Roman Forum 2006

Roman Forum 2006
Foro Romano, from the Palatine Hill - a favorite photo from one of my favorite cities

Saturday, February 25, 2012

Bloggo Trentisettesima: Sweet 'n' Sour: A Walk Along the Thames

Resolution: I have decided that before I leave London I am going to walk the entire Thames Path! Well, not the ENTIRE path, as that begins at the source of the Thames, but what is usually described as the Thames Path London: both sides of the river (not at once of course) from Hampton Court to the Thames Barrier!

Hampton Court Palace from the Thames
I should never begin with such a resolution! Why? Because some of you might hold me to it! But walking along the Thames has provided me with some of the greatest pleasures during my stay in London. And it's good exercise. Oh! And I get a certificate, suitable for framing, if I complete the walk!

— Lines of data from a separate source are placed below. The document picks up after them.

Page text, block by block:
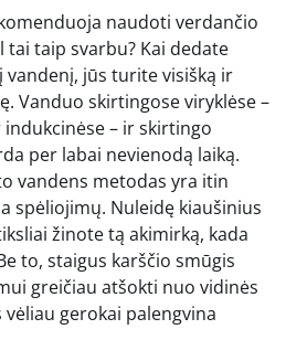
naudoti verdančio
taip svarbu? Kai dedate
jūs turite visišką ir
Vanduo skirtingose viryklėse –
– ir skirtingo
per labai nevienodą laiką.
vandens metodas yra itin
spėliojimų. Nuleidę kiaušinius
žinote tą akimirką, kada
to, staigus karščio smūgis
greičiau atšokti nuo vidinės
gerokai palengvina
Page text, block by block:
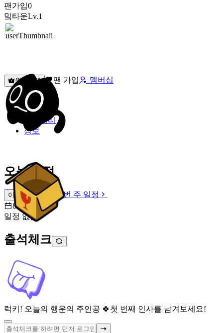
팬가입0
밐타운Lv.1
원픽선택 팬 가입 멤버십
밐타운
피드
커뮤니티
정보
오늘 일정
이번 주 일정
이번 주 일정
8월 7일 [금]
일정 없음
출석체크
럭키! 오늘의 행운의 주인공 🍀 첫 번째 인사를 남겨보세요!
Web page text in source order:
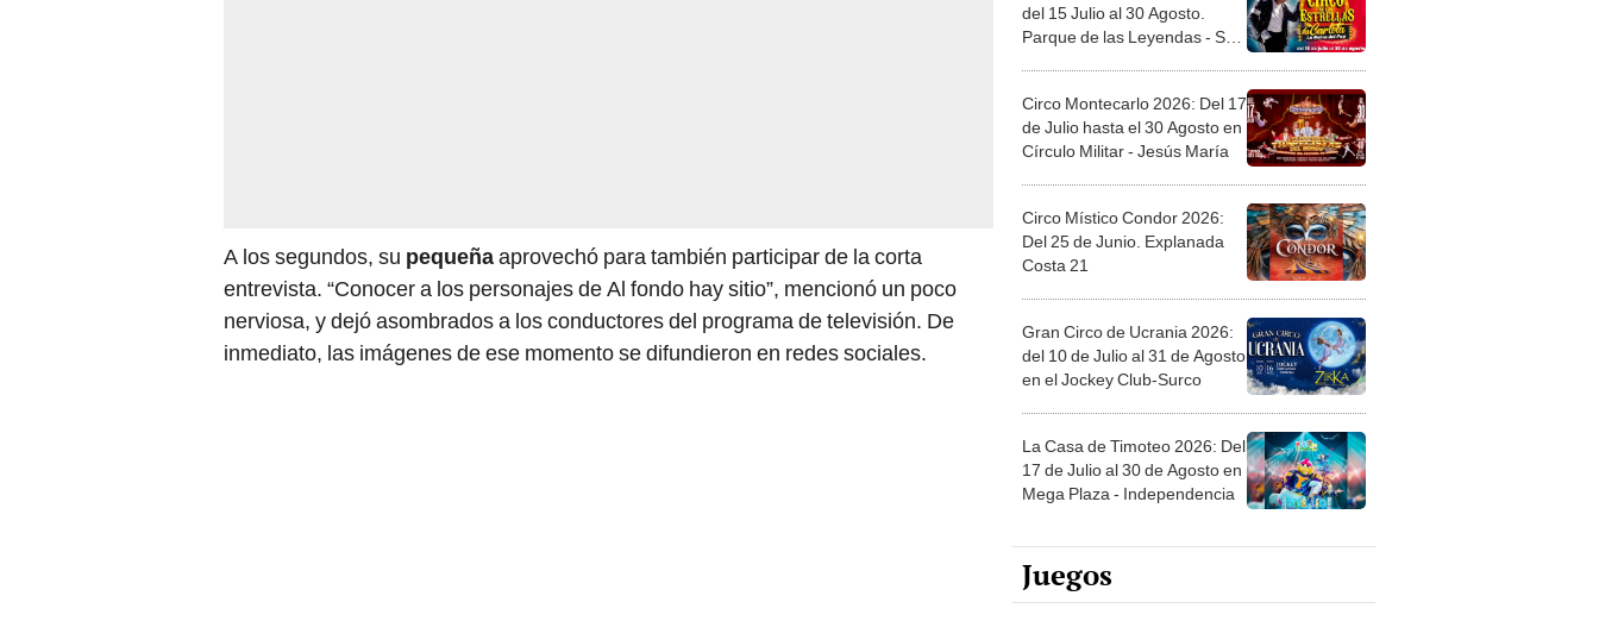
A los segundos, su pequeñaaprovechó para también participar de la corta
entrevista. “Conocer a los personajes de Al fondo hay sitio”, mencionó un poco
nerviosa, y dejó asombrados a los conductores del programa de televisión. De
inmediato, las imágenes de ese momento se difundieron en redes sociales.
del 15 Julio al 30 Agosto.
Parque de las Leyendas - San
Circo Montecarlo 2026: Del 17
de Julio hasta el 30 Agosto en
Círculo Militar - Jesús María
Circo Místico Condor 2026:
Del 25 de Junio. Explanada
Costa 21
Gran Circo de Ucrania 2026:
del 10 de Julio al 31 de Agosto
en el Jockey Club-Surco
La Casa de Timoteo 2026: Del
17 de Julio al 30 de Agosto en
Mega Plaza - Independencia
Juegos
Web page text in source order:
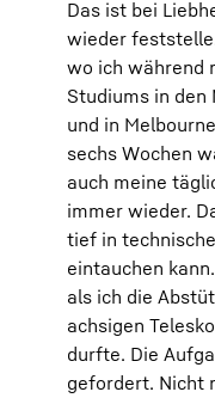
Das ist bei
wieder
wo ich während
Studiums in den
und in
sechs Wochen
auch meine
immer wieder.
tief in
eintauchen
als ich die
achsigen
durfte. Die
gefordert. Nicht
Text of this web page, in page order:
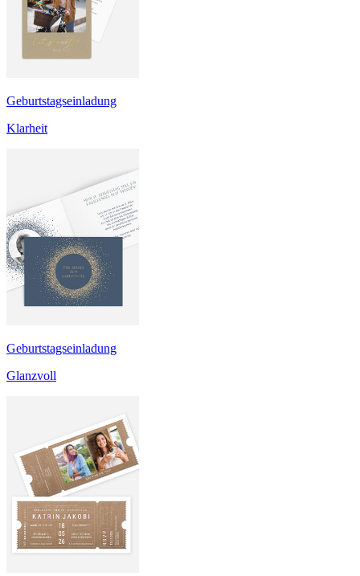
Geburtstagseinladung
Klarheit
Geburtstagseinladung
Glanzvoll
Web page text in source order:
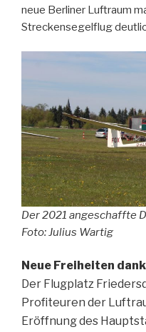
neue Berliner Luftraum
Streckensegelflug
Der 2021 angeschaffte
Foto: Julius Wartig
Neue Freiheiten dank
Der Flugplatz
Profiteuren der
Eröffnung des
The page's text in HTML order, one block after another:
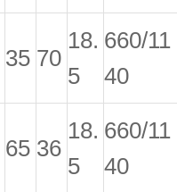
35 70
18.
5
660/11
40
65 36
18.
5
660/11
40
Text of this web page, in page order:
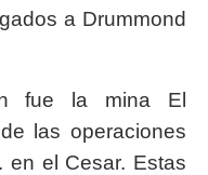
a Drummond
fue la mina El
las operaciones
en el Cesar. Estas
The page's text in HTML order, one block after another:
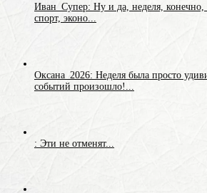
Иван_Супер: Ну и да, неделя, конечно,
спорт, эконо...
Оксана_2026: Неделя была просто
событий произошло!...
: Эти не отменят...

I won't do it in any set order, and some stretches I've already completed: a good bit of central London on both banks, and the route from Richmond to Ham House several times. Instead I'll do it as the
Richmond Upon Thames
idea came to me - not all at once, but in bits and pieces and in no particular order, the same way I have been strolling different parts of it without really thinking about such a goal. I am not certain how often I have walked from the South Bank Centre via the Royal National Theatre, Gabriel's Wharf and the Tate Modern to the Globe and back -- MANY times! That is one of my favorite walks anywhere, can't get enough of it. But I began to feel guilty that I wasn't giving the north side of the river as much attention, and I've now walked all of that from the Chelsea Embankment to just beyond Tower Bridge.
Tower Bridge from just east of it
Then, yesterday, after a week of being laid up with a flu and seeing that it was a sunny, beautiful, and unusually warm day, I decided to try out the path east of Tower Bridge on the South Bank. I had already tried that stretch along the North Bank, but possibly because I wasn't following the signs correctly I found myself stopped short in a very posh neighborhood built on waterways only a few hundred yards beyond the bridge. However along the South bank I walked and walked, enjoying the day and the views, and yesterday's walk is the subject of this blog post. It's much more sweet than sour, and I'll dispense with the sour fairly quickly, I promise, but here goes!

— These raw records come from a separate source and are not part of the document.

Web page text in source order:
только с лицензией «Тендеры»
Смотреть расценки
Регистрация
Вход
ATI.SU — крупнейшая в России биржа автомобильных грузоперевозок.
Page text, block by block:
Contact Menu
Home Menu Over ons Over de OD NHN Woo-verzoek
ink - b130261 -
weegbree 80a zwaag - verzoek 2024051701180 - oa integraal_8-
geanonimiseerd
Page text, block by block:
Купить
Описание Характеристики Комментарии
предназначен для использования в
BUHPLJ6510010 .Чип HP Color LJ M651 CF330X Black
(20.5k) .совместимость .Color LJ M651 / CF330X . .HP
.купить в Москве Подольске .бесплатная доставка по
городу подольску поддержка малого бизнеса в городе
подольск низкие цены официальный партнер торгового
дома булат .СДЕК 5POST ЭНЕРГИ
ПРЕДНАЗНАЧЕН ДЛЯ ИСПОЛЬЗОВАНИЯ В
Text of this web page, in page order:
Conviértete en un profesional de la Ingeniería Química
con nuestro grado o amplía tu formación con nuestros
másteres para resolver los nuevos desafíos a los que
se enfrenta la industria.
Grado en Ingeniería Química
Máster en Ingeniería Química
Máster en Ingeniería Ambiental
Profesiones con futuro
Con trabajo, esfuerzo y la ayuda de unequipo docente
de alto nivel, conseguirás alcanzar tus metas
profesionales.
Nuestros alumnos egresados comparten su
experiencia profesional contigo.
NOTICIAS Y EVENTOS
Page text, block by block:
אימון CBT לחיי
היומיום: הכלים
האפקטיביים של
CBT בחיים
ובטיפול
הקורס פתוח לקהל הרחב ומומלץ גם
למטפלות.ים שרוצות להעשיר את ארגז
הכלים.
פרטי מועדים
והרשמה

I took the Circle Line underground to the Tower Hill underground station. I love getting out at that station, as your attention is drawn immediately to the awesome Tower of London. Where else can you climb from an underground station and see a castle built in the 11th century? Not in Manhattan, certainly! And as you walk you can't help but notice a large portion of the ancient wall the Romans built, mostly re-worked in the Medieval Era, granted, but the sight of it transports you back still farther into history. I should qualify the statement I made, because in other parts of Europe you can walk from an underground (or metro, or subway, call it what you will) and see an image from the deep past. Rome is an obvious example. The metro station named Colosseum explains it all for you in that one word. Just across the street the powerful symbol of ancient Rome literally overwhelms you, at least it does Dottore Gianni.
The Tower vs the Gherkin
The Tower affects the good doctor similarly -- and I'll stop here for it was before my walk truly started that the "sour" in the title hit me. I have taken countless pictures of the Tower, but I found it difficult to photograph it yesterday without including buildings such as the Gherkin that threaten to overpower it not with historical insight but with sheer mass. 
St Brides squashed 
My carp has not to do with the inability of tourists to get their obligatory photos taken. No, it's all about contemporary structures crowding out smaller but much more historical sites. I see this wherever I turn in London. You can see St Bride's wedding-cake tower better from the South Bank in the distance than from nearby it unless you stop at one particular spot on Fleet Street, where, squeezed between two big buildings you can see it in its elegance. Christopher Wren must be turning over in his grave! Another example, in fact another work by Wren, that is in a similar unfortunate position is the Monument raised in honor of the victims of the fire of London in 1666. Another fine piece of work -- and not small -- people can climb it and get views of the City, though increasngly uninteresting views because of all the new building popping up around it. 
Monument, already cramped and
about to get more so
I know I've written about this before, but it deserves repeating, though very little can be done about it now. The march of progress is trodding on historical monuments. Paris has got it right, so far at least. 
The modern towers of La Defense are far from the center of the city. London has accomplished this too, in the Canary Wharf district, but it insists on building and building and building in the old City of London, and while you can still find historical architectural gems they stand little chance in the shadow of new buildings. Had enough? Okay, on with the walk.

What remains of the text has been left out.